I am building a cycleGAN with a u-net structure to improve the image quality of Cone Beam Computer Tomography (CBCT), with the Fan Beam Computer Tomography FBCT) being the target images. Because I want to mainly enhance the quality in the lung region, I crop the lung volumes out of the original images and assign value 0 to the remaining regions other than the lung (given that the lung pixel value ranges from -1000 to 0). Scaling and normalization are done to the array with the range of -1000 to 0. Please see the following images as an example for my dataset:
In the example above, the left most image is the CBCT and the right most image is the FBCT. The middle one is the generated image from the CBCT by the cycleGAN model. This is actually an example from the very early epoch of the training.
But when the model goes on training, it somehow gradually loses its ability to capture the anatomy of the images, and eventually generate a blank image with all value 0. (see image below)
The loss along the training is climbing back up after several epoch and it starts to lose the anatomy information.
What makes me curious is that such loss of anatomy does not occur when I simply input the whole CBCT and FBCT images as the dataset, without doing lung segmentation nor value assignment to the regions outside the lung.
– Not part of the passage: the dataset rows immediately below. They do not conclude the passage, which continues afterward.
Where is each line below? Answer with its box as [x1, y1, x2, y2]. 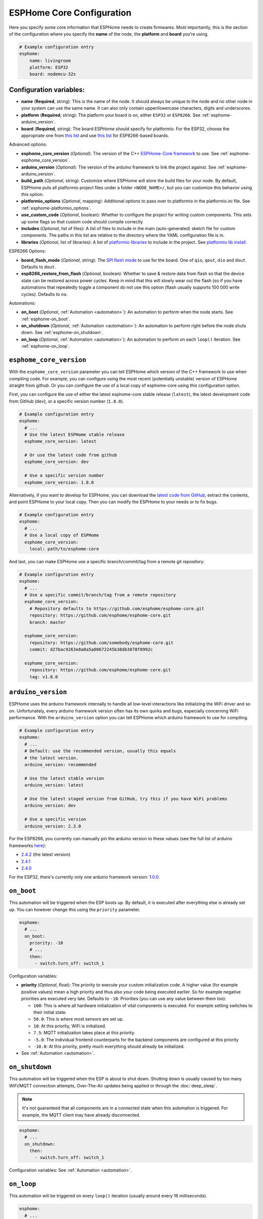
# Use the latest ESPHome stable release [24, 432, 125, 437]
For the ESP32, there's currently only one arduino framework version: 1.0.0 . [9, 874, 160, 880]
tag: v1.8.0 [29, 674, 58, 680]
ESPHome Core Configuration [9, 7, 131, 18]
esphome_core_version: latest [24, 439, 97, 444]
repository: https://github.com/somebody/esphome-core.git [29, 640, 174, 646]
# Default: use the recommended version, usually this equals [24, 748, 176, 754]
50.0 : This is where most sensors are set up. [33, 1016, 124, 1022]
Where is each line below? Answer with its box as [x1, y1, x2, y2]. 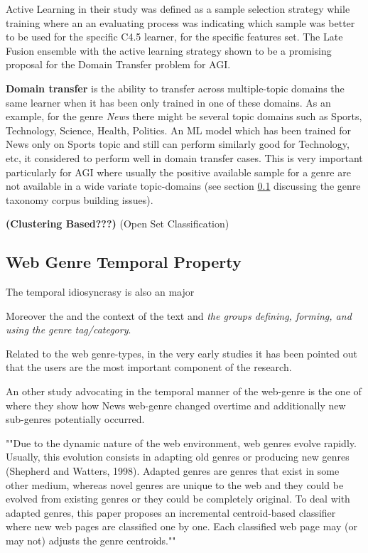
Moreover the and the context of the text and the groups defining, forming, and [6, 308, 352, 323]
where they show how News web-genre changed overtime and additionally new [6, 397, 346, 412]
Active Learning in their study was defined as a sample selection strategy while [6, 1, 350, 16]
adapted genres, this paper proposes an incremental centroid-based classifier [6, 505, 336, 520]
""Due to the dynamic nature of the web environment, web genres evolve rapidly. [6, 435, 357, 450]
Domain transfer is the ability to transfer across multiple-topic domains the [6, 80, 345, 95]
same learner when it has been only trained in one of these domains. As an [6, 95, 331, 109]
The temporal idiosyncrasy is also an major [6, 284, 195, 299]
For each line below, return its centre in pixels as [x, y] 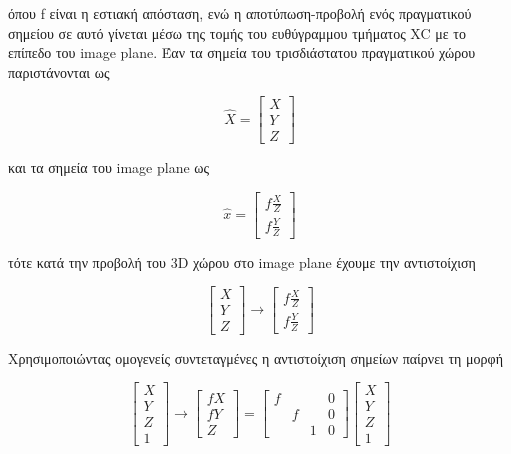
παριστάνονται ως [59, 71]
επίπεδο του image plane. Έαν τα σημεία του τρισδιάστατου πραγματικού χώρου [242, 52]
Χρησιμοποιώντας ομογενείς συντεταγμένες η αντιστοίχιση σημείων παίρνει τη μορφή [255, 357]
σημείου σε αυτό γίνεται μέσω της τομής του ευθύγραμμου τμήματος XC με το [237, 32]
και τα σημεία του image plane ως [109, 167]
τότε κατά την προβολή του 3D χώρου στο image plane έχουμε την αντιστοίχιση [242, 261]
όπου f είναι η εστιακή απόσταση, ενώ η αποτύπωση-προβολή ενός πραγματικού [240, 13]
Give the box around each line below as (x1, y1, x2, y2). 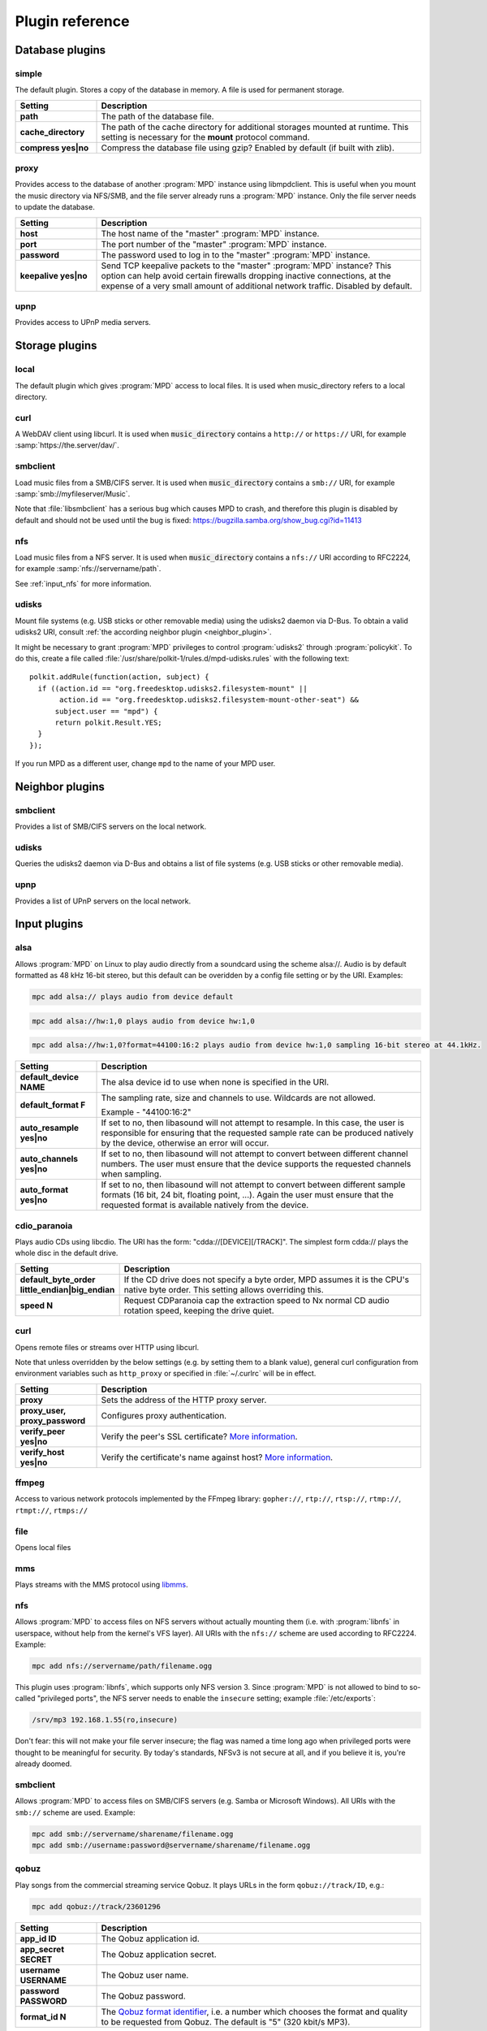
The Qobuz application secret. (101, 1948, 217, 1960)
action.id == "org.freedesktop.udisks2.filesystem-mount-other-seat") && (59, 695, 360, 704)
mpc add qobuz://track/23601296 (32, 1902, 162, 1911)
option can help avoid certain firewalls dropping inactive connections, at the (101, 270, 391, 281)
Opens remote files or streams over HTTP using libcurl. (15, 1342, 200, 1352)
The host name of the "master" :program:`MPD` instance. (101, 227, 320, 239)
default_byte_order (19, 1274, 96, 1285)
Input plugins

If un-segmented images are given, the model actually successfully translate the CBCT into mimicking the FBCT quality. I do the segmentation since I want the model to only concentrate in the lung region to see if it performs better.
I wonder if this is the consequences with that the background has extremely high value than the region of interest (i.e. background value: 0; lung value: -1000 to 0). Is there any work published on cycleGAN training with images containing blank background? If yes, is there any special measure when assigning value to the background, or when doing normalization and scaling? I can’t really find any so far.
Any insight is appreciated. Thank you.